Ce matin, l’honorable Marc Miller a annoncé un plafond d’admission pour les demandes de permis d’études internationaux pour une période de deux ans. Pour 2024, le plafond devrait être de 360 000 permis d’études approuvés, ce qui représente une baisse de 35 % par rapport à 2023. Outre le plafond, le ministre de l’immigration a également annoncé de nouvelles restrictions sur l’admissibilité au permis de travail post-diplôme (PGWP) afin de réduire les admissions d’étudiants internationaux inscrits dans des collèges privés.

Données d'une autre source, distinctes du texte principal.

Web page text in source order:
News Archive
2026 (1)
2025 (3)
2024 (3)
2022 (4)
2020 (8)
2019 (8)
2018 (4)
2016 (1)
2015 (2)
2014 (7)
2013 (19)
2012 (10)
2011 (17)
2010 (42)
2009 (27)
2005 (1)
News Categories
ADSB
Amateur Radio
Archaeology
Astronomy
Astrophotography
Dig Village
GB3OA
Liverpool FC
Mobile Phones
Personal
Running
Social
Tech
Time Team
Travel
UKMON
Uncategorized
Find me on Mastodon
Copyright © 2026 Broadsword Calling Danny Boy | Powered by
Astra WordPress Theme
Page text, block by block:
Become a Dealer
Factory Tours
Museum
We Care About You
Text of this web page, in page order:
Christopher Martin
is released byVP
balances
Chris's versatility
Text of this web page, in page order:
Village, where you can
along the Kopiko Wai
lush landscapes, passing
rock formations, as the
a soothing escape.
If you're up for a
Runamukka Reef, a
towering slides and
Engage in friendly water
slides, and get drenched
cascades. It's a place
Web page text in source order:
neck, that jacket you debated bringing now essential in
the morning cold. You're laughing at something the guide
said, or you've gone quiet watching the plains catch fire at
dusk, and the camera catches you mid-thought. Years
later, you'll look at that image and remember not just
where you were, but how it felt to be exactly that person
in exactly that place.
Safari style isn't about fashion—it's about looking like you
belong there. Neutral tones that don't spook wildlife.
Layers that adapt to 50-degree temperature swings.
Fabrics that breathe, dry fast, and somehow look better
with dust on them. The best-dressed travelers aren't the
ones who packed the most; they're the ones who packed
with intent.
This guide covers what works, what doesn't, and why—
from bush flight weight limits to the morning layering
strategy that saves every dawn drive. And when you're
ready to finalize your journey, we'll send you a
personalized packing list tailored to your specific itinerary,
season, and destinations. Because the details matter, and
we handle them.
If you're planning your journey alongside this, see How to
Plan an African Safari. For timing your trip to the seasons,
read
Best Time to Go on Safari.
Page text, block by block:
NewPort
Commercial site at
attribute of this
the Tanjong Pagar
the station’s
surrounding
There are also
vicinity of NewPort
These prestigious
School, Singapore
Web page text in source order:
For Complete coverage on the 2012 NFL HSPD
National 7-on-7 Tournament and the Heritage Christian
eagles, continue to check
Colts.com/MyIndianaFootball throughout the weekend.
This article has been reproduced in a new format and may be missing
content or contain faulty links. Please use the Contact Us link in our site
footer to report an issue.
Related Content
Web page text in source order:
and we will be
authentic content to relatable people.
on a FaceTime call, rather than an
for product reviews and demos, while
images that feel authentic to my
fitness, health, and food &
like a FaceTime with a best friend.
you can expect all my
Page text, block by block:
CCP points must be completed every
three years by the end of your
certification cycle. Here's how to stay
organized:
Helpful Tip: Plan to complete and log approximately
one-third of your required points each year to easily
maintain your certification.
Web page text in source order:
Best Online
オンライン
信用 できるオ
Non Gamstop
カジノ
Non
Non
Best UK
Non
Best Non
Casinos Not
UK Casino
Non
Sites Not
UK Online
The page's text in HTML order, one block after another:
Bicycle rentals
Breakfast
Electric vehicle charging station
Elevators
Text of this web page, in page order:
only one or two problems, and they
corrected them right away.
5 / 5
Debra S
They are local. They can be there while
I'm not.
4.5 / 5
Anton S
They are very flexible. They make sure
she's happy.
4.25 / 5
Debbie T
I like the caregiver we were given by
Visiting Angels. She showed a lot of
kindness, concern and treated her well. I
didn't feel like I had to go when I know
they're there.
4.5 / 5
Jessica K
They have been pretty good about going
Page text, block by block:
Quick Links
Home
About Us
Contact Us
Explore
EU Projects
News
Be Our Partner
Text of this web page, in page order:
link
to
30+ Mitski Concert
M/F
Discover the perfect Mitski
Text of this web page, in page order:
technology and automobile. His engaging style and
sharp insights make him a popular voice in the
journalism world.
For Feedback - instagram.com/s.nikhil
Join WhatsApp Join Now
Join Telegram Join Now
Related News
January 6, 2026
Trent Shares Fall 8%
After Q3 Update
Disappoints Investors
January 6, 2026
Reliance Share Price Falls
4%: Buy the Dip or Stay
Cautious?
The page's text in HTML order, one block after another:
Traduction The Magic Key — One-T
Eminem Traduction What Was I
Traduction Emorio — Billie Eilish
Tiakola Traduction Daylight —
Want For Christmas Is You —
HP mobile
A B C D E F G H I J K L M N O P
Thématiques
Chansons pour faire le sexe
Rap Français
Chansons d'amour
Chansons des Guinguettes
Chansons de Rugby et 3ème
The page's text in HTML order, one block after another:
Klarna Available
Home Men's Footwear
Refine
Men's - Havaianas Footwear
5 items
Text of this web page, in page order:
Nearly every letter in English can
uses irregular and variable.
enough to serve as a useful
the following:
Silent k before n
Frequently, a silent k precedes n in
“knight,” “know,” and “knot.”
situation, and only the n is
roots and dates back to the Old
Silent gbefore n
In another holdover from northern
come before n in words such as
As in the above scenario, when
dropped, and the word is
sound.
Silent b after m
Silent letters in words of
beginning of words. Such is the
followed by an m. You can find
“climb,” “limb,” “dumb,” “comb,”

Selon Immigration, Réfugiés et Citoyenneté Canada (IRCC), ces réformes et d’autres récemment annoncées (par exemple, l’augmentation de l’exigence de preuve de soutien financier) “visent à garantir que les étudiants authentiques reçoivent le soutien dont ils ont besoin et disposent des ressources nécessaires pour vivre une expérience d’étude enrichissante au Canada, tout en stabilisant le nombre global d’étudiants qui arrivent et en réduisant les pressions sur le logement, les soins de santé et d’autres services au Canada”.
L’ACAI souhaite profiter de cette occasion pour mettre en lumière d’autres moyens de mieux protéger les étudiants internationaux et de promouvoir l’intégrité de nos systèmes d’enseignement supérieur et d’immigration :
- Les gouvernements fédéral et provinciaux doivent travailler ensemble pour déterminer comment financer notre système d’enseignement supérieur de manière plus durable, afin que les collèges et les universités ne dépendent plus autant des étudiants étrangers pour financer leurs activités.
- Le gouvernement fédéral doit fixer des attentes plus réalistes aux étudiants internationaux quant à la possibilité d’obtenir la résidence permanente après l’obtention de leur diplôme. Le gouvernement fédéral, de concert avec les collèges, les universités et les consultants en immigration, continue de vanter les mérites des filières TR et RP du Canada, alors qu’en réalité, l’obtention de la RP est un processus très compétitif qui est loin d’être gagné d’avance.
- IRCC pourrait envisager de relever les exigences en matière de maîtrise de l’anglais et du français afin que les étudiants étrangers approuvés soient mieux armés pour réussir dans les salles de classe, l’économie et la société canadiennes.
- Réintroduire l’évaluation de l’impact sur le marché du travail après l’obtention du diplôme (LMIA) pour les diplômés internationaux, afin que les employeurs confrontés à de véritables pénuries de main-d’œuvre puissent obtenir des permis de travail pour les diplômés internationaux possédant des compétences recherchées. Cela peut également aider ces diplômés internationaux à améliorer leurs chances de passer à la RP.
- Mieux réglementer la conduite des consultants en immigration au Canada et à l’étranger afin de les dissuader d’adopter un comportement contraire à l’éthique ou de collaborer avec des agents non autorisés qui exploitent les étudiants étrangers.
L’ACAI reconnaît que la croissance importante de la population étudiante internationale du Canada a créé des défis importants en matière d’intégrité et estime qu’il incombe aux gouvernements du Canada de faire davantage pour offrir aux étudiants canadiens et internationaux une meilleure expérience. L’ACAI espère que de tels efforts mèneront à une voie plus durable pour le programme des étudiants internationaux du Canada. Les étudiants étrangers enrichissent le Canada de bien des façons et sont essentiels à notre compétitivité mondiale. Il est donc impératif que le Canada remette son programme d’étudiants étrangers sur la bonne voie afin que nous puissions maintenir les avantages économiques et sociaux que les étudiants étrangers apportent pour de nombreuses décennies à venir.